While digital data is practically doubling every two years (according to IDC figures), only a small percentage (1 to 5%) of the data available from a single company is actually being leveraged to better manage the business.
Fundamentally, it’s the complexity (and the cost and the time) of doing it. Fortunately, the new Big Data wave is reshaping this scenario by enhancing the technology to store, integrate, and analyze larger and heterogeneous data sets faster, cheaper, and simpler.
Breakthrough innovation and empowerment
Access to information will reduce the need to queue in the IT and other departments. Individual departments will have the power and the freedom to develop their own business intelligence platforms, self-serving the insight they need to answer their own questions, while keeping the related technology protectively hidden within the IT unit (eg: data architecture, security, etc).
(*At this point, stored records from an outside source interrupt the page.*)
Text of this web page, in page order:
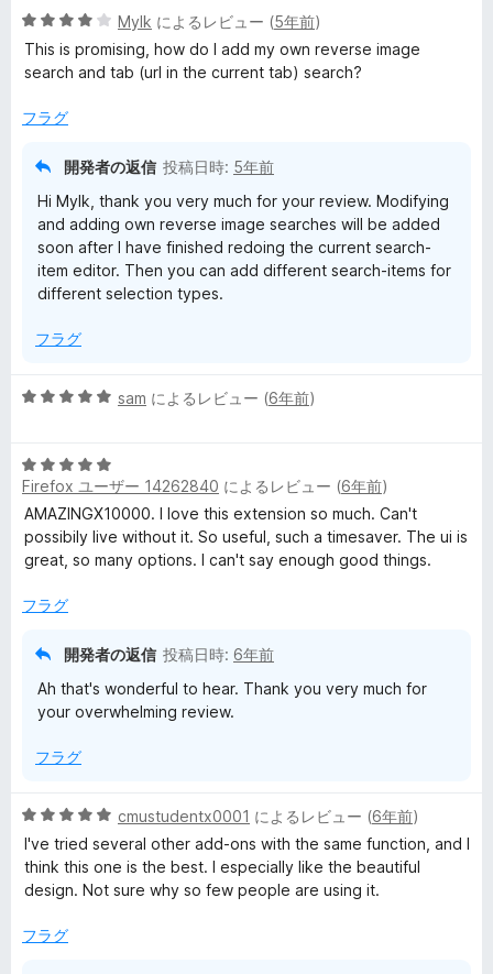
評
価
中
1
の
価
5
段
階
4
Mylk によるレビュー (5年前)
This is promising, how do I add my own reverse image
search and tab (url in the current tab) search?
フラグ
開発者の返信 投稿日時: 5年前
Hi Mylk, thank you very much for your review. Modifying
and adding own reverse image searches will be added
soon after I have finished redoing the current search-
item editor. Then you can add different search-items for
different selection types.
フラグ
5
中
5
の
評
価
sam によるレビュー (6年前)
5
段
階
中
5
評
Firefox ユーザー 14262840 によるレビュー (6年前)
AMAZINGX10000. I love this extension so much. Can't
possibily live without it. So useful, such a timesaver. The ui is
great, so many options. I can't say enough good things.
フラグ
開発者の返信 投稿日時: 6年前
Ah that's wonderful to hear. Thank you very much for
your overwhelming review.
フラグ
5
段
階
中
の
cmustudentx0001 によるレビュー (6年前)
I've tried several other add-ons with the same function, and I
think this one is the best. I especially like the beautiful
design. Not sure why so few people are using it.
フラグ
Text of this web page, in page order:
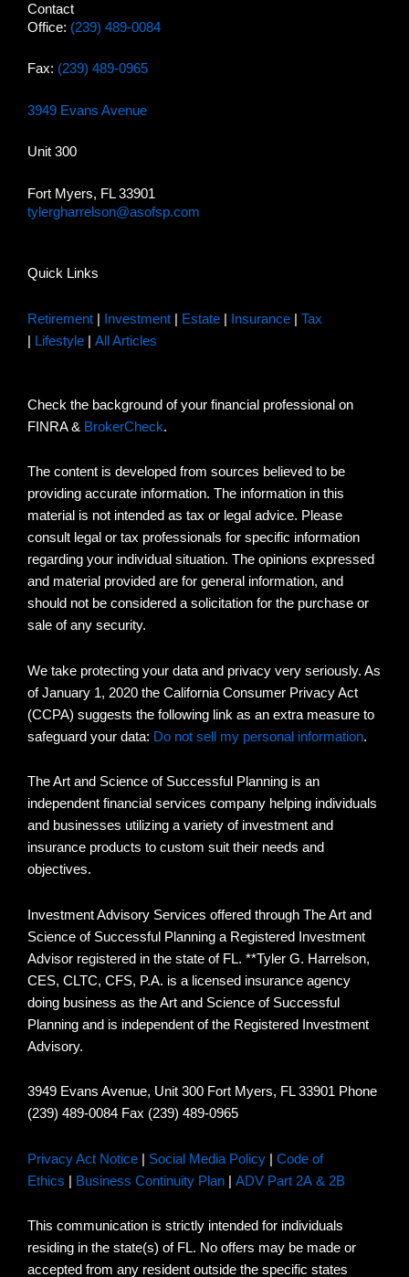
Contact
Office: (239) 489-0084
Fax: (239) 489-0965
3949 Evans Avenue
Unit 300
Fort Myers, FL 33901
tylergharrelson@asofsp.com
Quick Links
Retirement Investment Estate Insurance
Tax
Lifestyle All Articles
Check the background of your financial professional on
FINRA & BrokerCheck.
The content is developed from sources believed to be
providing accurate information. The information in this
material is not intended as tax or legal advice. Please
consult legal or tax professionals for specific information
regarding your individual situation. The opinions expressed
and material provided are for general information, and
should not be considered a solicitation for the purchase or
sale of any security.
We take protecting your data and privacy very seriously. As
of January 1, 2020 the California Consumer Privacy Act
(CCPA) suggests the following link as an extra measure to
safeguard your data: Do not sell my personal information.
The Art and Science of Successful Planning is an
independent financial services company helping individuals
and businesses utilizing a variety of investment and
insurance products to custom suit their needs and
objectives.
Investment Advisory Services offered through The Art and
Science of Successful Planning a Registered Investment
Advisor registered in the state of FL. **Tyler G. Harrelson,
CES, CLTC, CFS, P.A. is a licensed insurance agency
doing business as the Art and Science of Successful
Planning and is independent of the Registered Investment
Advisory.
3949 Evans Avenue, Unit 300 Fort Myers, FL 33901 Phone
(239) 489-0084 Fax (239) 489-0965
Privacy Act Notice Social Media Policy
Code of
Ethics
Business Continuity Plan ADV Part 2A & 2B
This communication is strictly intended for individuals
residing in the state(s) of FL. No offers may be made or
accepted from any resident outside the specific states
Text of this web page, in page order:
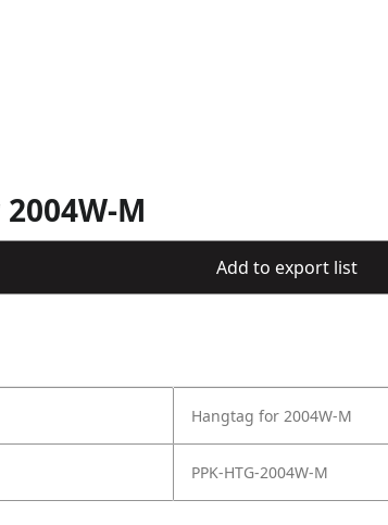
M
Add to export list
Hangtag for 2004W-M
PPK-HTG-2004W-M

Thus, this “democratization” will add the needed speed, flexibility and effectiveness to better manage a business.
Sounds great. And it is actually. But as with all breakthrough innovations, this requires business leaders learn how to effectively manage the new scenario before simply embracing it.
Look back to look forward
Looking at the past, a similar trend came with the first surge of the business performance cockpits. Do you remember few years ago? How many cockpits did you have? How many have you seen running within your company in the last years? What was the cumulated cost behind (if anyone was even able to monitor)? How many were similar and overlapping? How many really added value?
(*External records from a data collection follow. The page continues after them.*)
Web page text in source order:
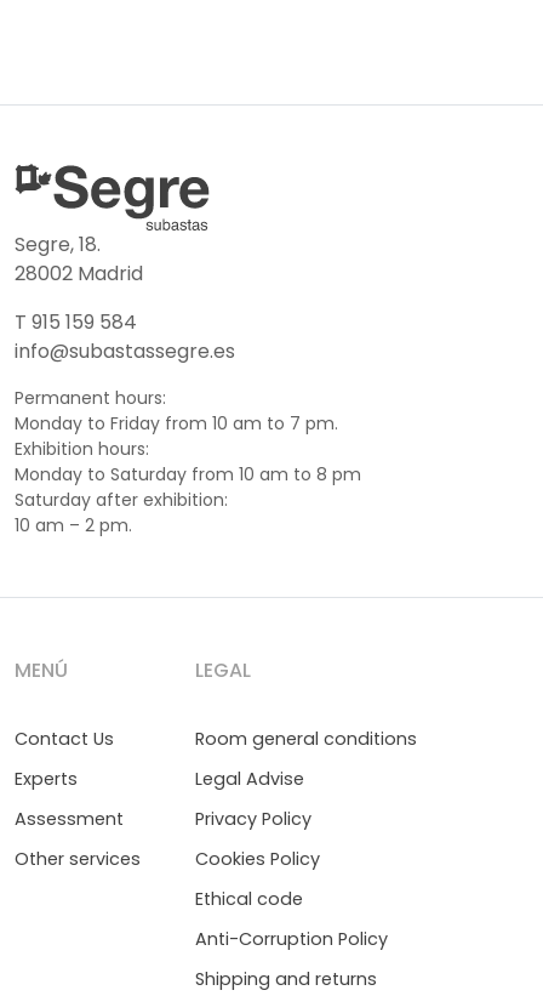
Segre, 18.
28002 Madrid
T 915 159 584
info@subastassegre.es
Permanent hours:
Monday to Friday from 10 am to 7 pm.
Exhibition hours:
Monday to Saturday from 10 am to 8 pm
Saturday after exhibition:
10 am – 2 pm.
MENÚ
Contact Us
Experts
Assessment
Other services
LEGAL
Room general conditions
Legal Advise
Privacy Policy
Cookies Policy
Ethical code
Anti-Corruption Policy
Shipping and returns
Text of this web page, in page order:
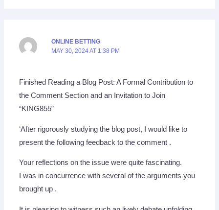
ONLINE BETTING
MAY 30, 2024 AT 1:38 PM
Finished Reading a Blog Post: A Formal Contribution to
the Comment Section and an Invitation to Join
“KING855”
‘After rigorously studying the blog post, I would like to
present the following feedback to the comment .
Your reflections on the issue were quite fascinating.
I was in concurrence with several of the arguments you
brought up .
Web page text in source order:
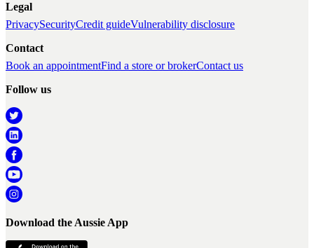
Legal
PrivacySecurityCredit guideVulnerability disclosure
Contact
Book an appointmentFind a store or brokerContact us
Follow us
Download the Aussie App
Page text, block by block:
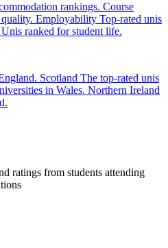
rankings. Course
Employability Top-rated unis
Unis ranked for student life.
Scotland The top-rated unis
in Wales. Northern Ireland
ratings from students attending
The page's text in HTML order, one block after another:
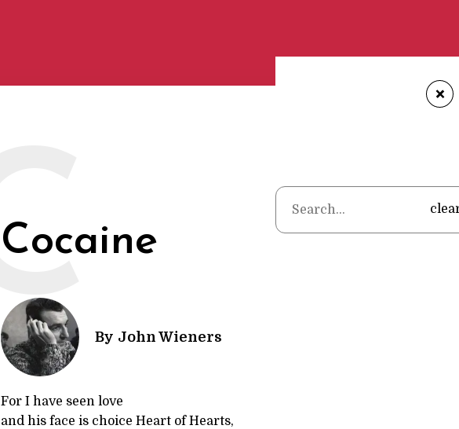
+
Cocaine
C By John Wieners
For I have seen love
and his face is choice Heart of Hearts,

My Three Principals of Information Management
As businesses move their centers of gravity towards the business users, the department leader must ensure wise management of its new information.
Use my three principals to guide you:
1. Need. Avoid jumping on the trend of creating your ‘own’ business analytics from scratch. Scout other sources first. In most cases, someone else already has some at least pieces of the analytics you desire. Duplications create hidden costs and information inconsistency within the company. Don’t recreate the wheel if you don’t have to.
2. Understanding. Verify that the people in your unit have a deep business understanding of the data to be used. Raw data are often misleading if not properly cleaned and adapted to the specific context.
3. Value. Challenge the value of the analytics. Always. Even if it appears cheaper and cheaper, there is still has a cost attached.
Dramatic business data expansion is clearly upon us – providing dramatic and democratizing impacts. Yet, as Eleanor Roosevelt once said, “with freedom comes responsibility.”